Exactly the lines starting at the line containing "Int'l: +1-860-674-8796" and ending at the line containing "rights reserved." are to be written out from the listing below, both included.

= = = = = = =

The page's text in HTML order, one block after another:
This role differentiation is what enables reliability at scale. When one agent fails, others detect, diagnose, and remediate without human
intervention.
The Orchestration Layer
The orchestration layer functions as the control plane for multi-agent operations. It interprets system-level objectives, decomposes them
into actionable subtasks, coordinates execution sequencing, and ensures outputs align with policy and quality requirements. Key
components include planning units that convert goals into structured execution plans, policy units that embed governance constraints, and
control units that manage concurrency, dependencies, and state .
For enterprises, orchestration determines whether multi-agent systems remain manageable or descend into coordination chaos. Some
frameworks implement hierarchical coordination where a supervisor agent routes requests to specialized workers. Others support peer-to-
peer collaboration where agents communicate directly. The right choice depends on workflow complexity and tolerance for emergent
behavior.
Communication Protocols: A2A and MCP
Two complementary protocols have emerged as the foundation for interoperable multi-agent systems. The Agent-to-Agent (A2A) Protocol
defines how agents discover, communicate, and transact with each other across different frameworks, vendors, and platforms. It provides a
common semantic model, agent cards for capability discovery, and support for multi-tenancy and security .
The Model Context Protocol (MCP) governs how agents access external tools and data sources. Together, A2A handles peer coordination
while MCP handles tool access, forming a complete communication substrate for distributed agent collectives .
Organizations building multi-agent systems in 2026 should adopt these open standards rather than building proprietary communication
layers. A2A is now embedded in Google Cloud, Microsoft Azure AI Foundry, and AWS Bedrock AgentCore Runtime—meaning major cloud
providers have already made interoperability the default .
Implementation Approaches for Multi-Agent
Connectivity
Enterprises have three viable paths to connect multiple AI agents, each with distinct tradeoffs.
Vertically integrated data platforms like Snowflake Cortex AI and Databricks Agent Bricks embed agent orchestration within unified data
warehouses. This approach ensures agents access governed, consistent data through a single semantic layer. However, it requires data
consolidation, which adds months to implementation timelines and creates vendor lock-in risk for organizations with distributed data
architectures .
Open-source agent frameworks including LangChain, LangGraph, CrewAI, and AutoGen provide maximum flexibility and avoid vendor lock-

= = = = = = =

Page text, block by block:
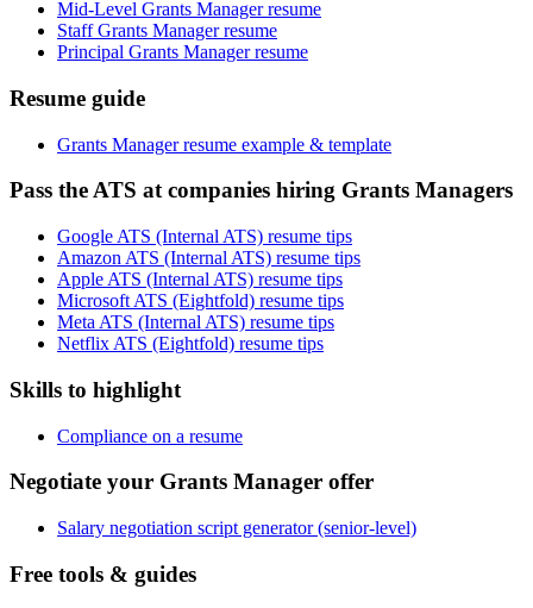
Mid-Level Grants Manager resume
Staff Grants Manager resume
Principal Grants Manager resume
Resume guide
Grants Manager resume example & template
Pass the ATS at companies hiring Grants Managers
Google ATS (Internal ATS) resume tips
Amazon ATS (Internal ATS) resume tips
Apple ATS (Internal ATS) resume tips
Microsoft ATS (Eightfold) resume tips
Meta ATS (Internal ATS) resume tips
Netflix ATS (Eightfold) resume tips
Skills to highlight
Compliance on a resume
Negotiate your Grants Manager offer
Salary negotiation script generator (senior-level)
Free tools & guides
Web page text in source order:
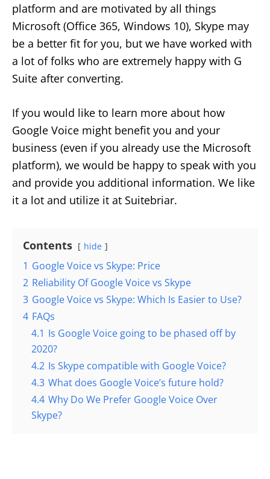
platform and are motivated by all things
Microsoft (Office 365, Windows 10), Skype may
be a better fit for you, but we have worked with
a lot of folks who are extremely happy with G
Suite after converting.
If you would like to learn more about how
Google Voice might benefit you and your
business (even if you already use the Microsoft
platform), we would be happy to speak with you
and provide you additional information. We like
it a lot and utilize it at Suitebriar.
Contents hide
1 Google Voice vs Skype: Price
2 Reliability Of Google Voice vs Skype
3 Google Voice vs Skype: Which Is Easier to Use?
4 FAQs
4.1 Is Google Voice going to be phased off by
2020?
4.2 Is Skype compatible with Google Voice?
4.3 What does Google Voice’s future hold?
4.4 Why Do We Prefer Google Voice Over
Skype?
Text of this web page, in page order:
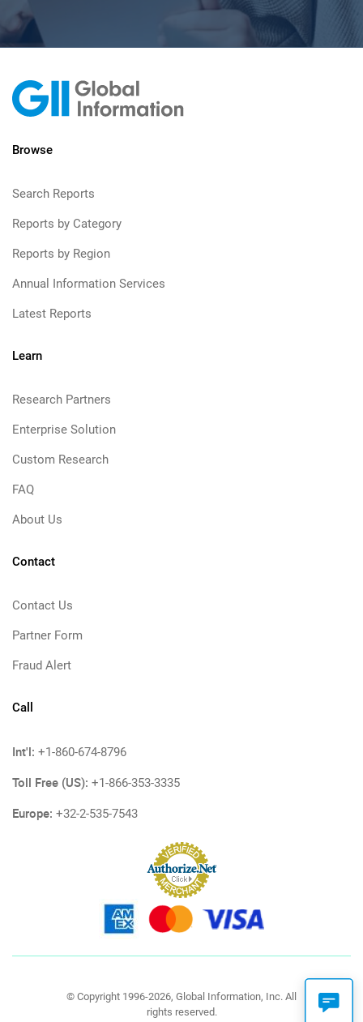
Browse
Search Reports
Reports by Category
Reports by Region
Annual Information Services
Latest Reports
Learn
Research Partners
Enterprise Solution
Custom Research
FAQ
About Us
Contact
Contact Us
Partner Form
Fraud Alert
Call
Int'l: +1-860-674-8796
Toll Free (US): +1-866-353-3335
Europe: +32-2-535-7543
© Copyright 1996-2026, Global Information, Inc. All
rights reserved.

= = = = = = =

Response for this exercise:
Int'l: +1-860-674-8796
Toll Free (US): +1-866-353-3335
Europe: +32-2-535-7543
© Copyright 1996-2026, Global Information, Inc. All
rights reserved.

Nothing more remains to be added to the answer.